[Data records]
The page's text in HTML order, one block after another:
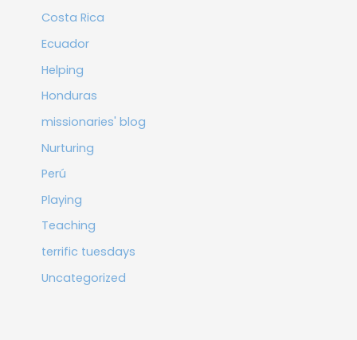
Costa Rica
Ecuador
Helping
Honduras
missionaries' blog
Nurturing
Perú
Playing
Teaching
terrific tuesdays
Uncategorized
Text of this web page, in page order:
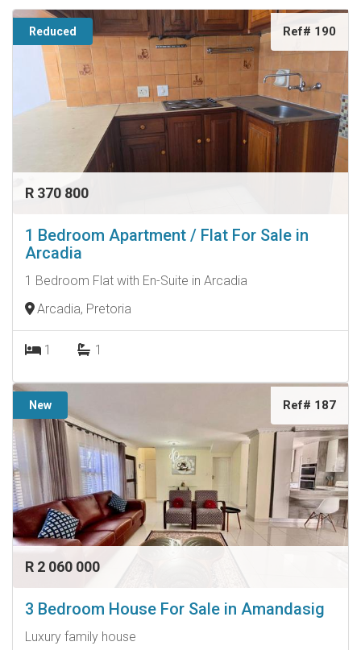
Reduced Ref# 190
R 370 800
1 Bedroom Apartment / Flat For Sale in
Arcadia
1 Bedroom Flat with En-Suite in Arcadia
Arcadia, Pretoria
1 1
New Ref# 187
R 2 060 000
3 Bedroom House For Sale in Amandasig
Luxury family house
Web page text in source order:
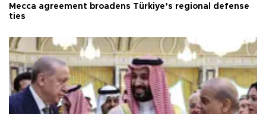
Mecca agreement broadens Türkiye’s regional defense
ties
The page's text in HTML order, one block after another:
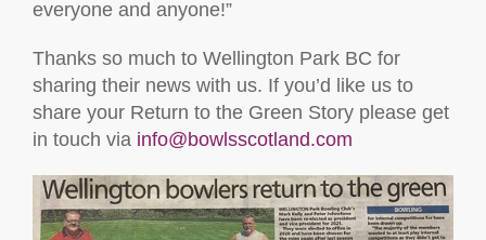
everyone and anyone!”
Thanks so much to Wellington Park BC for
sharing their news with us. If you’d like us to
share your Return to the Green Story please get
in touch via info@bowlsscotland.com
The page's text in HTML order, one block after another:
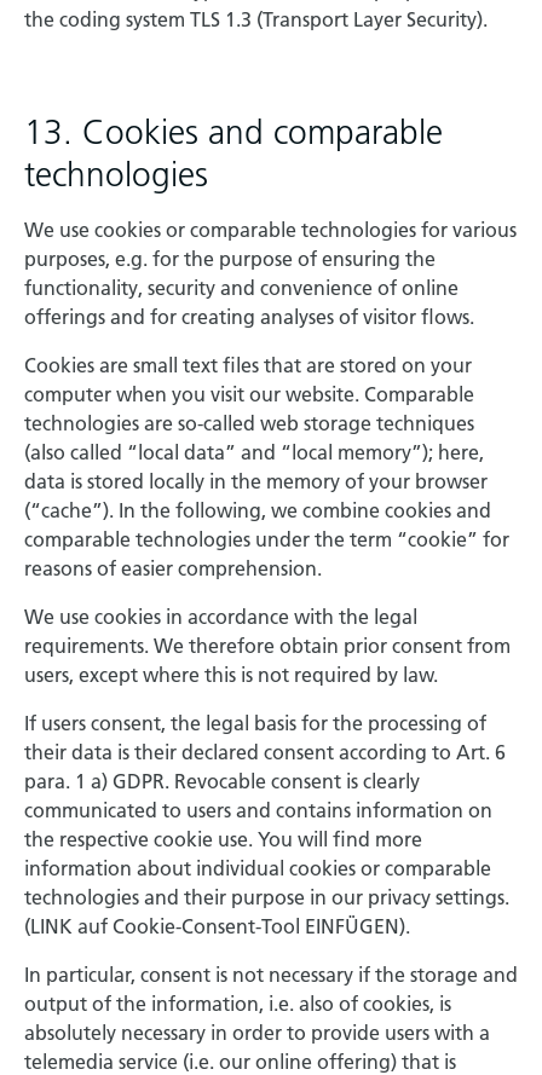
the coding system TLS 1.3 (Transport Layer Security).
13. Cookies and comparable
technologies
We use cookies or comparable technologies for various
purposes, e.g. for the purpose of ensuring the
functionality, security and convenience of online
offerings and for creating analyses of visitor flows.
Cookies are small text files that are stored on your
computer when you visit our website. Comparable
technologies are so-called web storage techniques
(also called “local data” and “local memory”); here,
data is stored locally in the memory of your browser
(“cache”). In the following, we combine cookies and
comparable technologies under the term “cookie” for
reasons of easier comprehension.
We use cookies in accordance with the legal
requirements. We therefore obtain prior consent from
users, except where this is not required by law.
If users consent, the legal basis for the processing of
their data is their declared consent according to Art. 6
para. 1 a) GDPR. Revocable consent is clearly
communicated to users and contains information on
the respective cookie use. You will find more
information about individual cookies or comparable
technologies and their purpose in our privacy settings.
(LINK auf Cookie-Consent-Tool EINFÜGEN).
In particular, consent is not necessary if the storage and
output of the information, i.e. also of cookies, is
absolutely necessary in order to provide users with a
telemedia service (i.e. our online offering) that is
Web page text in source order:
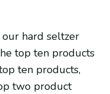
hard seltzer
top ten products
ten products,
two product
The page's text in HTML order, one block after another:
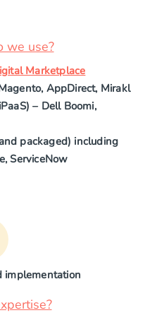
we use?
Marketplace
AppDirect, Mirakl
– Dell Boomi,
packaged) including
ServiceNow
implementation
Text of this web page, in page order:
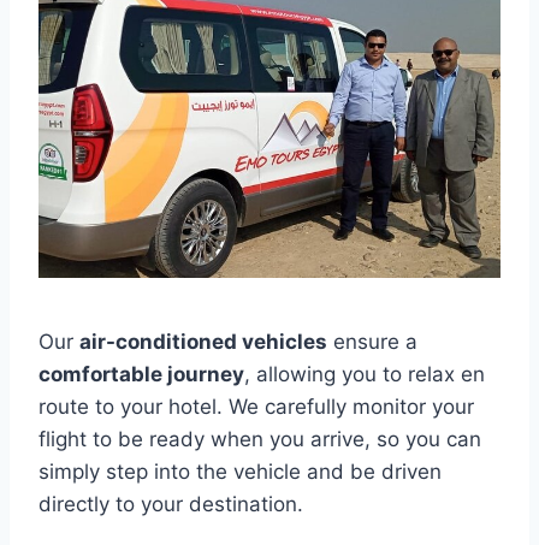
Our air-conditioned vehicles ensure a
comfortable journey, allowing you to relax en
route to your hotel. We carefully monitor your
flight to be ready when you arrive, so you can
simply step into the vehicle and be driven
directly to your destination.
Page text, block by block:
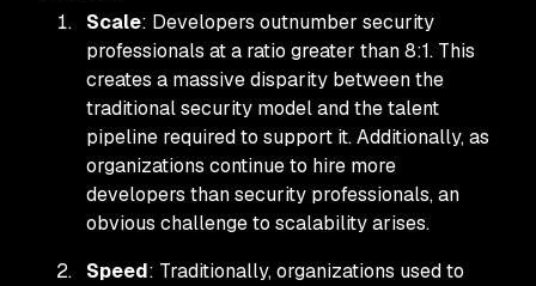
Scale: Developers outnumber security
professionals at a ratio greater than 8:1. This
creates a massive disparity between the
traditional security model and the talent
pipeline required to support it. Additionally, as
organizations continue to hire more
developers than security professionals, an
obvious challenge to scalability arises.
Speed: Traditionally, organizations used to
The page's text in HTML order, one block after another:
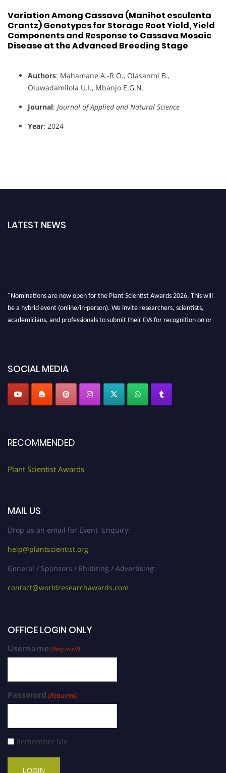
Variation Among Cassava (Manihot esculenta
Crantz) Genotypes for Storage Root Yield, Yield
Components and Response to Cassava Mosaic
Disease at the Advanced Breeding Stage
Authors: Mahamane A.-R.O., Olasanmi B.,
Oluwadamilola U.I., Mbanjo E.G.N.
Journal: Journal of Applied and Natural Science
Year: 2024
LATEST NEWS
"Nominations are now open for the Plant Scientist Awards 2026. This will
be a hybrid event (online/in-person). We invite researchers, scientists,
academicians, and professionals to submit their CVs for recognition on or
SOCIAL MEDIA
RECOMMENDED
Plant Scientist Awards
MAIL US
Drop us an email for Event Enquiry:
help@plantscientist.org
General / Sponsors / Ehibiting / Advertising:
contact@worldresearchawards.com
OFFICE LOGIN ONLY
Username(Required)
Password (Required)
Remember Me
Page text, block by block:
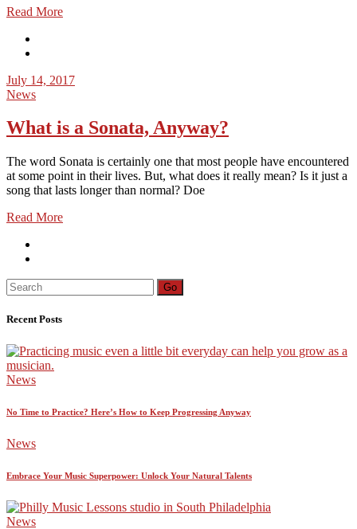
Read More
July 14, 2017
News
What is a Sonata, Anyway?
The word Sonata is certainly one that most people have encountered
at some point in their lives. But, what does it really mean? Is it just a
song that lasts longer than normal? Doe
Read More
Search
for:
Go
Recent Posts
News
No Time to Practice? Here’s How to Keep Progressing Anyway
News
Embrace Your Music Superpower: Unlock Your Natural Talents
News
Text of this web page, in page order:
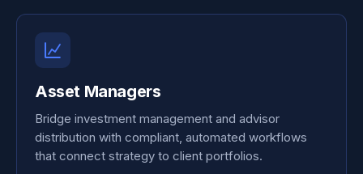
Asset Managers
Bridge investment management and advisor
distribution with compliant, automated workflows
that connect strategy to client portfolios.
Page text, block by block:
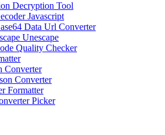
Decryption Tool
Javascript
Data Url Converter
Unescape
Quality Checker
Converter
Converter
Formatter
Picker
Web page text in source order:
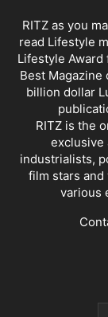
RITZ as you
read Lifestyle
Lifestyle Award
Best Magazine
billion dollar
RITZ is the
exclusive
industrialists,
film stars
various
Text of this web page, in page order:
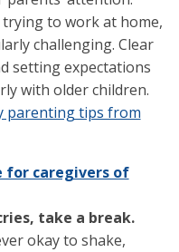
to work at home,
challenging. Clear
setting expectations
with older children.
parenting tips from
for caregivers of
take a break.
okay to shake,
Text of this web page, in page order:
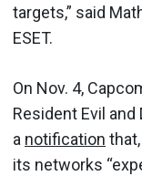
targets,” said
ESET.
On Nov. 4,
Resident Evil and
a notification
its networks
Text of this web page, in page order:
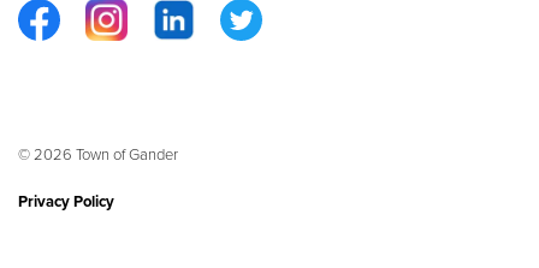
FacebookInstagramLinkedInTwitter
© 2026 Town of Gander
Privacy Policy
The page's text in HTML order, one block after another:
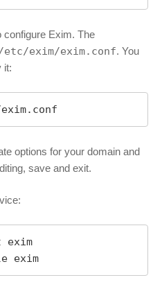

▶ Activity: Line by line, write out the records above exactly, skipping the pictures.

▶ Task solution:
The page's text in HTML order, one block after another:
Costa Rica
Ecuador
Helping
Honduras
missionaries' blog
Nurturing
Perú
Playing
Teaching
terrific tuesdays
Uncategorized
Text of this web page, in page order:
Reduced Ref# 190
R 370 800
1 Bedroom Apartment / Flat For Sale in
Arcadia
1 Bedroom Flat with En-Suite in Arcadia
Arcadia, Pretoria
1 1
New Ref# 187
R 2 060 000
3 Bedroom House For Sale in Amandasig
Luxury family house
Web page text in source order:
Mecca agreement broadens Türkiye’s regional defense
ties
The page's text in HTML order, one block after another:
everyone and anyone!”
Thanks so much to Wellington Park BC for
sharing their news with us. If you’d like us to
share your Return to the Green Story please get
in touch via info@bowlsscotland.com
The page's text in HTML order, one block after another:
the coding system TLS 1.3 (Transport Layer Security).
13. Cookies and comparable
technologies
We use cookies or comparable technologies for various
purposes, e.g. for the purpose of ensuring the
functionality, security and convenience of online
offerings and for creating analyses of visitor flows.
Cookies are small text files that are stored on your
computer when you visit our website. Comparable
technologies are so-called web storage techniques
(also called “local data” and “local memory”); here,
data is stored locally in the memory of your browser
(“cache”). In the following, we combine cookies and
comparable technologies under the term “cookie” for
reasons of easier comprehension.
We use cookies in accordance with the legal
requirements. We therefore obtain prior consent from
users, except where this is not required by law.
If users consent, the legal basis for the processing of
their data is their declared consent according to Art. 6
para. 1 a) GDPR. Revocable consent is clearly
communicated to users and contains information on
the respective cookie use. You will find more
information about individual cookies or comparable
technologies and their purpose in our privacy settings.
(LINK auf Cookie-Consent-Tool EINFÜGEN).
In particular, consent is not necessary if the storage and
output of the information, i.e. also of cookies, is
absolutely necessary in order to provide users with a
telemedia service (i.e. our online offering) that is
Web page text in source order:
hard seltzer
top ten products
ten products,
two product
The page's text in HTML order, one block after another:
we use?
Marketplace
AppDirect, Mirakl
– Dell Boomi,
packaged) including
ServiceNow
implementation
Text of this web page, in page order:
Our air-conditioned vehicles ensure a
comfortable journey, allowing you to relax en
route to your hotel. We carefully monitor your
flight to be ready when you arrive, so you can
simply step into the vehicle and be driven
directly to your destination.
Page text, block by block:
Scale: Developers outnumber security
professionals at a ratio greater than 8:1. This
creates a massive disparity between the
traditional security model and the talent
pipeline required to support it. Additionally, as
organizations continue to hire more
developers than security professionals, an
obvious challenge to scalability arises.
Speed: Traditionally, organizations used to
The page's text in HTML order, one block after another:
Variation Among Cassava (Manihot esculenta
Crantz) Genotypes for Storage Root Yield, Yield
Components and Response to Cassava Mosaic
Disease at the Advanced Breeding Stage
Authors: Mahamane A.-R.O., Olasanmi B.,
Oluwadamilola U.I., Mbanjo E.G.N.
Journal: Journal of Applied and Natural Science
Year: 2024
LATEST NEWS
"Nominations are now open for the Plant Scientist Awards 2026. This will
be a hybrid event (online/in-person). We invite researchers, scientists,
academicians, and professionals to submit their CVs for recognition on or
SOCIAL MEDIA
RECOMMENDED
Plant Scientist Awards
MAIL US
Drop us an email for Event Enquiry:
help@plantscientist.org
General / Sponsors / Ehibiting / Advertising:
contact@worldresearchawards.com
OFFICE LOGIN ONLY
Username(Required)
Password (Required)
Remember Me
Page text, block by block:
Read More
July 14, 2017
News
What is a Sonata, Anyway?
The word Sonata is certainly one that most people have encountered
at some point in their lives. But, what does it really mean? Is it just a
song that lasts longer than normal? Doe
Read More
Search
for:
Go
Recent Posts
News
No Time to Practice? Here’s How to Keep Progressing Anyway
News
Embrace Your Music Superpower: Unlock Your Natural Talents
News
Text of this web page, in page order:
Asset Managers
Bridge investment management and advisor
distribution with compliant, automated workflows
that connect strategy to client portfolios.
Page text, block by block:
Decryption Tool
Javascript
Data Url Converter
Unescape
Quality Checker
Converter
Converter
Formatter
Picker
Web page text in source order:
RITZ as you
read Lifestyle
Lifestyle Award
Best Magazine
billion dollar
RITZ is the
exclusive
industrialists,
film stars
various
Text of this web page, in page order:
to work at home,
challenging. Clear
setting expectations
with older children.
parenting tips from
for caregivers of
take a break.
okay to shake,
Text of this web page, in page order:
targets,” said
ESET.
On Nov. 4,
Resident Evil and
a notification
its networks
Text of this web page, in page order:
FacebookInstagramLinkedInTwitter
© 2026 Town of Gander
Privacy Policy
The page's text in HTML order, one block after another:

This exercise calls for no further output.